I am not suggesting that Grayling will, or even ought to, be persuaded by these considerations. I know he won’t be, since he recently has publicly claimed belief in God is on a par with that in fairies. However, one would wish to hope that even as hardened an atheist as he should at least appreciate that, without even so much as a reference to such considerations as those advanced by Socrates and Anscombe, his arguments in favour of assisted suicide are, at best, radically incomplete, and at worst just possibly downright pernicious.

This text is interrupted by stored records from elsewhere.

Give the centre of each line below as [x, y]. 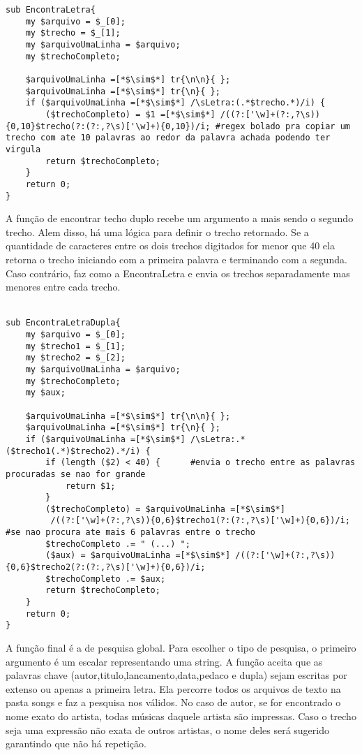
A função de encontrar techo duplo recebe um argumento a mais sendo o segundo [180, 218]
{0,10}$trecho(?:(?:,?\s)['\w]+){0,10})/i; [108, 126]
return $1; [90, 486]
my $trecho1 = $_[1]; [75, 346]
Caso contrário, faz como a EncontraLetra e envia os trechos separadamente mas [178, 273]
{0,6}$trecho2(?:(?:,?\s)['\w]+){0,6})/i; [106, 567]
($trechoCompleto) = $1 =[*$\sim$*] [130, 114]
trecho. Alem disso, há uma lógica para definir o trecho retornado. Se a [157, 232]

For suppose, just suppose, that God did exist. Can Grayling be so sure that God does not to be wishing to deprive people of the perspective towards their own life and that of others articulated by Anscombe?

Grayling might feel absolute assurance God does not exist. But for him to suggest that belief in God’s existence is on a par with belief in fairies carries that confidence a might too far. Albert Einstein, to name but one person, believed in the existence of God, but not in fairies.

Come on, Anthony, dear boy, I feel like concluding, admit there may be more things in heaven and earth than are dreamt of in your philosophy. Surely, an admission of one’s own ignorance on such matters is the very beginning of wisdom according to the father of philosophy, just as fear of the Lord is according to religious believers!